I have the dataset that consists of the following columns: Company Name, ISIN, Profit2008, Profit2009, Profit2010, Profitf2008, Profitf2009, Profitf2010, Sales2008, Sales2008, Sales2009, Sales2010, Salesf2008, Salesf2009, Salesf2010.
CName ISIN Profit2008 Profit2009 Profit2010 Profitf2008 Profitf2009 Profitf2010 Sales2008 Sales2009 Sales2010 Salesf2008 Salesf2009 Salesf2010
Name1 123 34500 4000 4043 92407 127138 150449 202926 2000 34500 34500 34500 34500
Name2 456 50000 2000 1000 33588 34116 33105 33265 44545 4000 4000 4000 4000
Basically, the dataset is for the period of 2008-2010 calendar years and 2008-2010 fiscal years.
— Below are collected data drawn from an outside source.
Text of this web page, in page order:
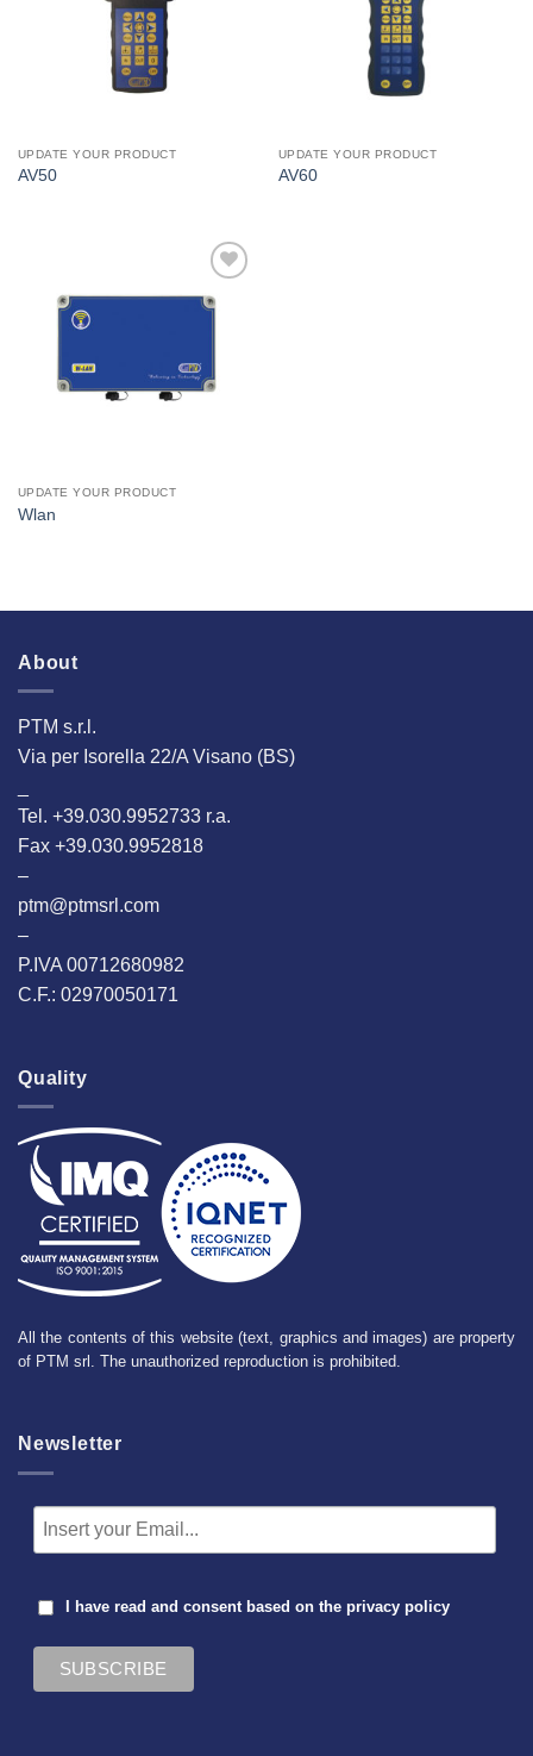
UPDATE YOUR PRODUCT
AV50
UPDATE YOUR PRODUCT
AV60
I Am
UPDATE YOUR PRODUCT
Wlan
About
PTM s.r.l.
Via per Isorella 22/A Visano (BS)
Tel. +39.030.9952733 r.a.
Fax +39.030.9952818
–
ptm@ptmsrl.com
–
P.IVA 00712680982
C.F.: 02970050171
Quality
All the contents of this website (text, graphics and images) are property
of PTM srl. The unauthorized reproduction is prohibited.
Newsletter
I have read and consent based on the privacy policy
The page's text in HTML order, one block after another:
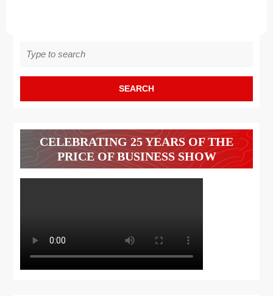
for:
CELEBRATING 25 YEARS OF THE
PRICE OF BUSINESS SHOW
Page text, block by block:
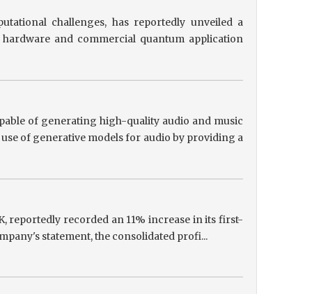
challenges, has reportedly unveiled a
and commercial quantum application
of generating high-quality audio and music
of generative models for audio by providing a
reportedly recorded an 11% increase in its first-
statement, the consolidated profi...
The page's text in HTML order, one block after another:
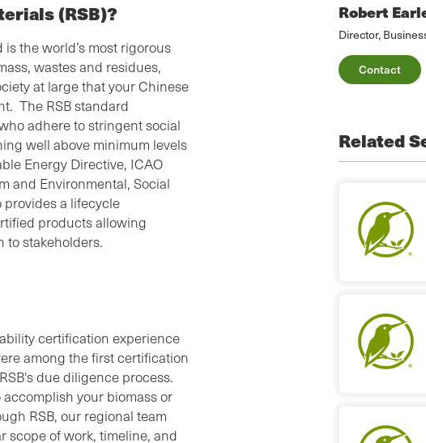
Robert
Director,
Contact
(RSB)?
the world’s most rigorous
wastes and residues,
at large that your Chinese
The RSB standard
adhere to stringent social
well above minimum levels
Energy Directive, ICAO
and Environmental, Social
provides a lifecycle
products allowing
to stakeholders.
certification experience
among the first certification
due diligence process.
your biomass or
RSB, our regional team
scope of work, timeline, and
Related
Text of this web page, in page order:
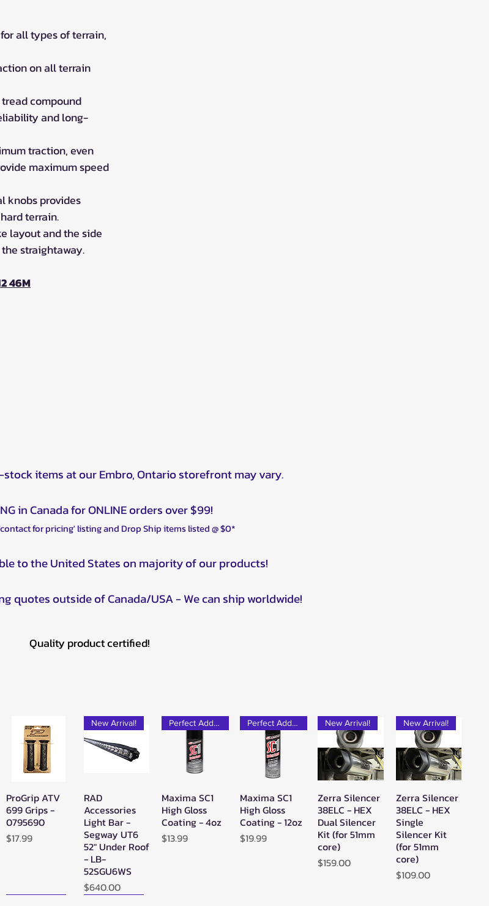
all types of terrain,
on all terrain
compound
and long-
traction, even
maximum speed
knobs provides
terrain.
layout and the side
straightaway.
46M
items at our Embro, Ontario storefront may vary.
in Canada for ONLINE orders over $99!
for pricing' listing and Drop Ship items listed @ $0*
to the United States on majority of our products!
quotes outside of Canada/USA - We can ship worldwide!
Quality product certified!
Quick View
ProGrip ATV
699 Grips -
0795690
Price
$17.99
Quick View
New Arrival!
RAD
Accessories
Light Bar -
Segway UT6
52" Under Roof
- LB-
52SGU6WS
Price
$640.00
Quick View
Perfect Add-on!
Maxima SC1
High Gloss
Coating - 4oz
Price
$13.99
Quick View
Perfect Add-on!
Maxima SC1
High Gloss
Coating - 12oz
Price
$19.99
Quick View
New Arrival!
Zerra Silencer
38ELC - HEX
Dual Silencer
Kit (for 51mm
core)
Price
$159.00
Quick View
New Arrival!
Zerra Silencer
38ELC - HEX
Single
Silencer Kit
(for 51mm
core)
Price
$109.00
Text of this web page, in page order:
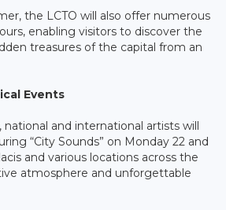
the LCTO will also offer numerous
enabling visitors to discover the
treasures of the capital from an
Events
national and international artists will
“City Sounds” on Monday 22 and
and various locations across the
atmosphere and unforgettable
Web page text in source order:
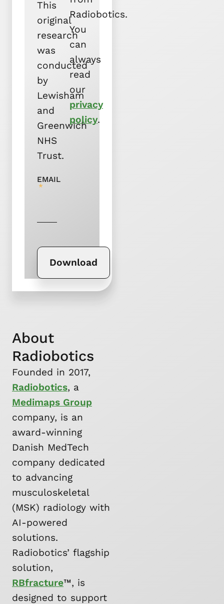
This
original
research
was
conducted
by
Lewisham
and
Greenwich
NHS
Trust.
EMAIL
Download
Radiobotics.
You
can
always
read
our
privacy
policy.
About
Radiobotics
Founded in 2017,
Radiobotics, a
Medimaps Group
company, is an
award-winning
Danish MedTech
company dedicated
to advancing
musculoskeletal
(MSK) radiology with
AI-powered
solutions.
Radiobotics’ flagship
solution,
RBfracture™, is
designed to support
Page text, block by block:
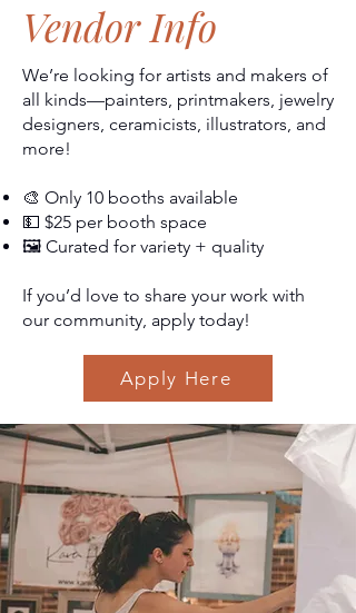
Vendor Info
We’re looking for artists and makers of
all kinds—painters, printmakers, jewelry
designers, ceramicists, illustrators, and
more!
🎨 Only 10 booths available
💵 $25 per booth space
🖼️ Curated for variety + quality
If you’d love to share your work with
our community, apply today!
Apply Here
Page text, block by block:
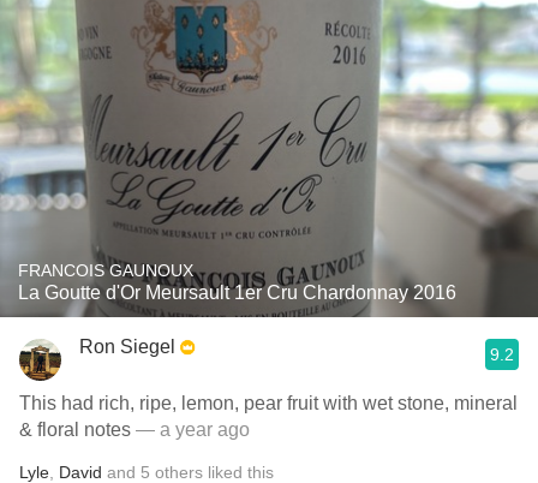
FRANCOIS GAUNOUX
La Goutte d'Or Meursault 1er Cru Chardonnay 2016
Ron Siegel 9.2
This had rich, ripe, lemon, pear fruit with wet stone, mineral
& floral notes — a year ago
Lyle David and 5 others liked this
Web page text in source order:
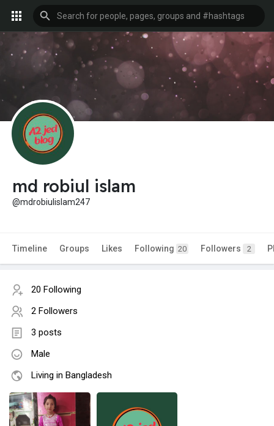
md robiul islam
@mdrobiulislam247
Timeline Groups Likes Following 20 Followers 2
20 Following
2 Followers
3 posts
Male
Living in Bangladesh
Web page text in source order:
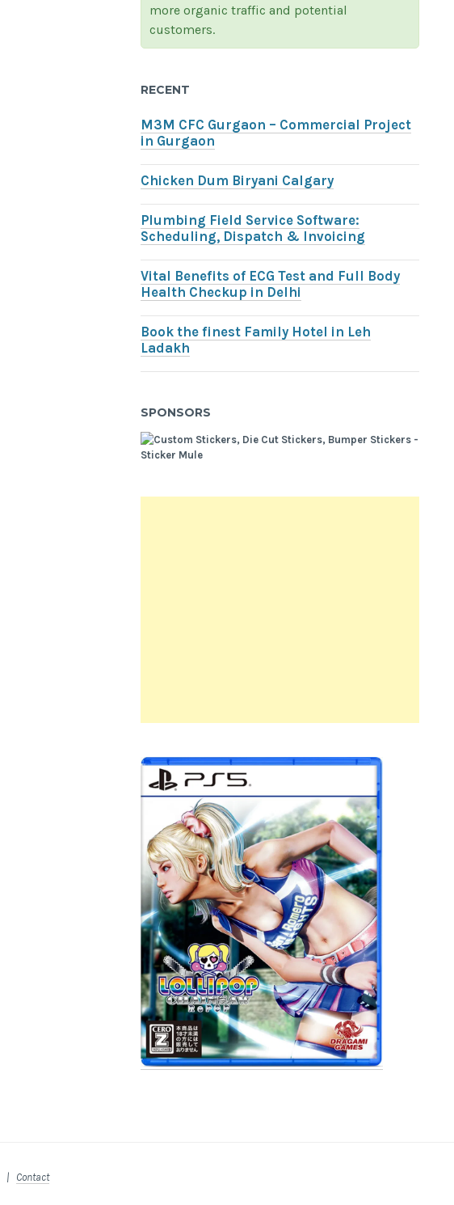
more organic traffic and potential
customers.
RECENT
M3M CFC Gurgaon – Commercial Project
in Gurgaon
Chicken Dum Biryani Calgary
Plumbing Field Service Software:
Scheduling, Dispatch & Invoicing
Vital Benefits of ECG Test and Full Body
Health Checkup in Delhi
Book the finest Family Hotel in Leh
Ladakh
SPONSORS
| Contact
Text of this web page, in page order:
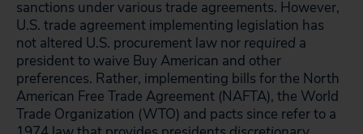
sanctions under various trade agreements. However,
U.S. trade agreement implementing legislation has
not altered U.S. procurement law nor required a
president to waive Buy American and other
preferences. Rather, implementing bills for the North
American Free Trade Agreement (NAFTA), the World
Trade Organization (WTO) and pacts since refer to a
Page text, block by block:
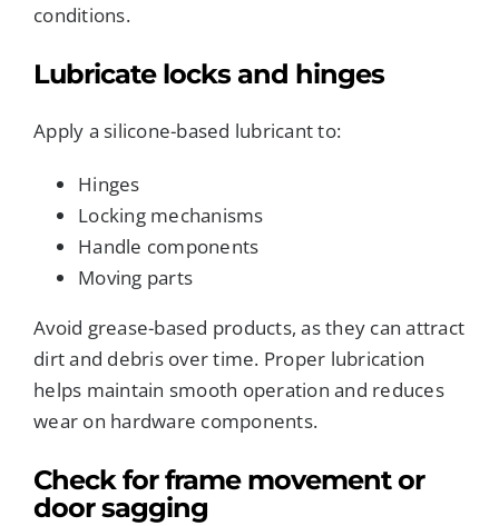
conditions.
Lubricate locks and hinges
Apply a silicone-based lubricant to:
Hinges
Locking mechanisms
Handle components
Moving parts
Avoid grease-based products, as they can attract
dirt and debris over time. Proper lubrication
helps maintain smooth operation and reduces
wear on hardware components.
Check for frame movement or
door sagging
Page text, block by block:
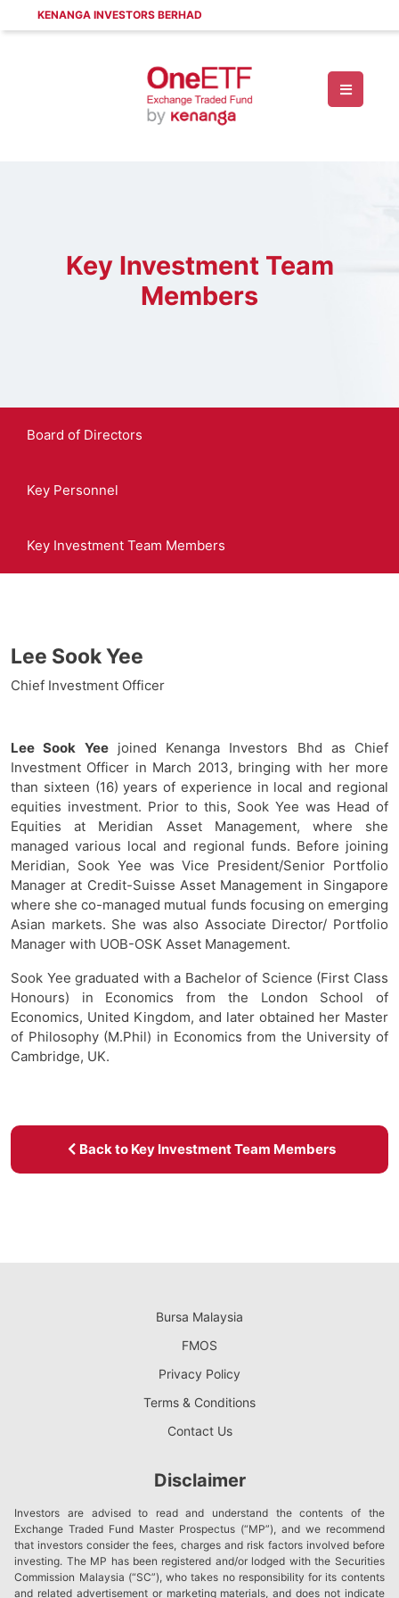
KENANGA INVESTORS BERHAD
Key Investment Team
Members
Board of Directors
Key Personnel
Key Investment Team Members
Lee Sook Yee
Chief Investment Officer
Lee Sook Yeejoined Kenanga Investors Bhd as Chief
Investment Officer in March 2013, bringing with her more
than sixteen (16) years of experience in local and regional
equities investment. Prior to this, Sook Yee was Head of
Equities at Meridian Asset Management, where she
managed various local and regional funds. Before joining
Meridian, Sook Yee was Vice President/Senior Portfolio
Manager at Credit-Suisse Asset Management in Singapore
where she co-managed mutual funds focusing on emerging
Asian markets. She was also Associate Director/ Portfolio
Manager with UOB-OSK Asset Management.
Sook Yee graduated with a Bachelor of Science (First Class
Honours) in Economics from the London School of
Economics, United Kingdom, and later obtained her Master
of Philosophy (M.Phil) in Economics from the University of
Cambridge, UK.
Back to Key Investment Team Members
Bursa Malaysia
FMOS
Privacy Policy
Terms & Conditions
Contact Us
Disclaimer
Investors are advised to read and understand the contents of the
Exchange Traded Fund Master Prospectus (“MP”), and we recommend
that investors consider the fees, charges and risk factors involved before
investing. The MP has been registered and/or lodged with the Securities
Commission Malaysia (“SC”), who takes no responsibility for its contents
and related advertisement or marketing materials, and does not indicate
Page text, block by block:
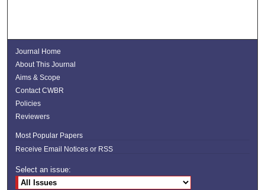
Journal Home
About This Journal
Aims & Scope
Contact CWBR
Policies
Reviewers
Most Popular Papers
Receive Email Notices or RSS
Select an issue:
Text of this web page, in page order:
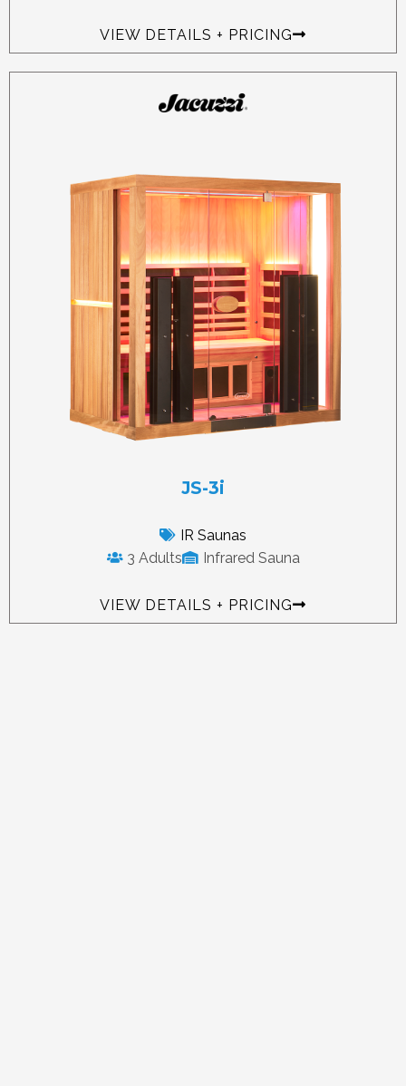
VIEW DETAILS + PRICING
JS-3i
IR Saunas
3 Adults
Infrared Sauna
VIEW DETAILS + PRICING
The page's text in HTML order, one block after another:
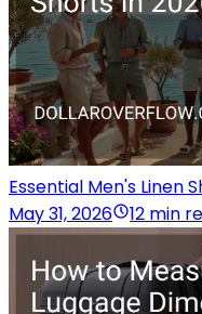
Essential Men's Linen
May 31, 2026
12 min
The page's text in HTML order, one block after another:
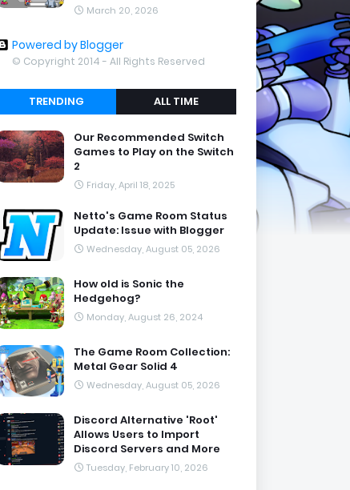
March 20, 2026
Powered by Blogger
© Copyright 2014 - All Rights Reserved
TRENDING ALL TIME
Our Recommended Switch
Games to Play on the Switch
2
Friday, April 18, 2025
Netto's Game Room Status
Update: Issue with Blogger
Wednesday, August 05, 2026
How old is Sonic the
Hedgehog?
Monday, August 26, 2024
The Game Room Collection:
Metal Gear Solid 4
Wednesday, August 05, 2026
Discord Alternative 'Root'
Allows Users to Import
Discord Servers and More
Tuesday, February 10, 2026
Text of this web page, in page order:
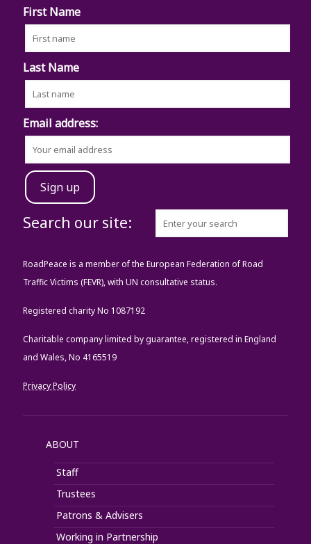
First Name
Last Name
Email address:
Search our site:
RoadPeace is a member of the European Federation of Road
Traffic Victims (FEVR), with UN consultative status.
Registered charity No 1087192
Charitable company limited by guarantee, registered in England
and Wales, No 4165519
Privacy Policy
ABOUT
Staff
Trustees
Patrons & Advisers
Working in Partnership
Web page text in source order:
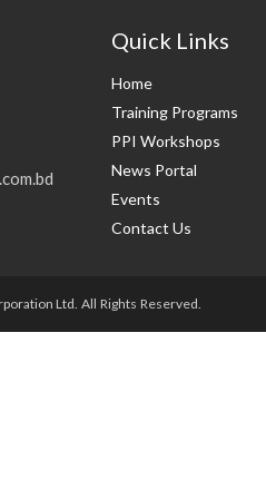
Quick Links
Home
Training Programs
PPI Workshops
News Portal
Events
Contact Us
Ltd. All Rights Reserved.
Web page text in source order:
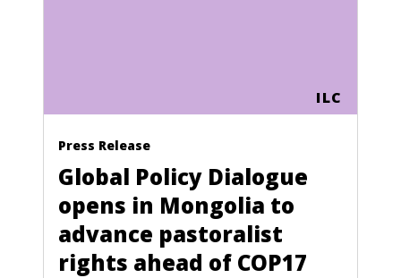
ILC
Press Release
Global Policy Dialogue
opens in Mongolia to
advance pastoralist
rights ahead of COP17
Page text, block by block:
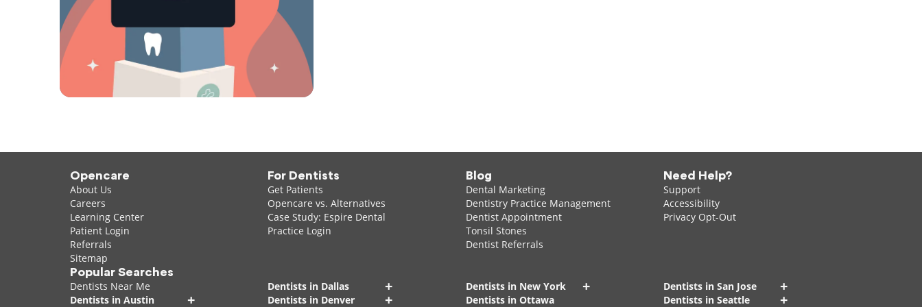
Opencare
About Us
Careers
Learning Center
Patient Login
Referrals
Sitemap
For Dentists
Get Patients
Opencare vs. Alternatives
Case Study: Espire Dental
Practice Login
Blog
Dental Marketing
Dentistry Practice Management
Dentist Appointment
Tonsil Stones
Dentist Referrals
Need Help?
Support
Accessibility
Privacy Opt-Out
Popular Searches
Dentists Near Me
Dentists in Austin
+
Dentists in Dallas +
Dentists in Denver +
Dentists in New York +
Dentists in Ottawa
Dentists in San Jose +
Dentists in Seattle +
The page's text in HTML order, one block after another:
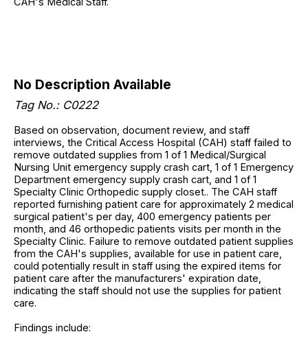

Is there a way to make it look like this: Company Name, ISIN, Year, Profit, Sales
The way I want it to look like is this:
CName ISIN Year Profit Sales
Name1 123 2008 34500 202926
Name1 123 2009 4000 2000
Name1 123 2010 4043 34500
Name1 123 f2008 92407 34500
Name1 123 f2009 127138 34500
Name1 123 f2010 150449 34500
Name2 456 2008
Name2 456 2009
Name2 456 2010
Name2 456 f2008
Name2 456 f2009
Name2 456 f2010(etc)
Any help is appreciated. Thank you!
Using dplyr:
library(dplyr)
library(tidyr)
df = df %>%
pivot_longer(cols = -c(1,2),
names_to = c('type', 'year'),
names_pattern = "([A-Za-z]+)(\\d+)",
values_to = 'amount') %>%
pivot_wider(names_from = 'type', values_from = 'amount')
Produces the following output:
df
# A tibble: 6 x 7
CName ISIN year Profit Profitf Sales Salesf
<fct> <int> <chr> <int> <int> <int> <int>
1 Name1 123 2008 34500 92407 202926 34500
2 Name1 123 2009 4000 127138 2000 34500
3 Name1 123 2010 4043 150449 34500 34500
4 Name2 456 2008 50000 33588 33265 4000
5 Name2 456 2009 2000 34116 44545 4000
6 Name2 456 2010 1000 33105 4000 4000
Explanation of code:
pivot_longer
is used to well transform the data from wide to long. Except the first and second column, all other column names are converted into row names under the column type
and the respective values are put under column amount
. The values under the column type
are then splitted using names_pattern
argument to extract the year and placed under the year column. As an output you get the following:# A tibble: 24 x 5
CName ISIN type year amount
<fct> <int> <chr> <chr> <int>
1 Name1 123 Profit 2008 34500
2 Name1 123 Profit 2009 4000
3 Name1 123 Profit 2010 4043
4 Name1 123 Profitf 2008 92407
5 Name1 123 Profitf 2009 127138
6 Name1 123 Profitf 2010 150449
7 Name1 123 Sales 2008 202926
8 Name1 123 Sales 2009 2000
9 Name1 123 Sales 2010 34500
10 Name1 123 Salesf 2008 34500
# ... with 14 more rows
pivot_wider
to make the dataframe wide again based on the values in column type
. So each distinct value in type
becomes a separate column and the respective amount
values are taken from amount
column. And this gives the final required output.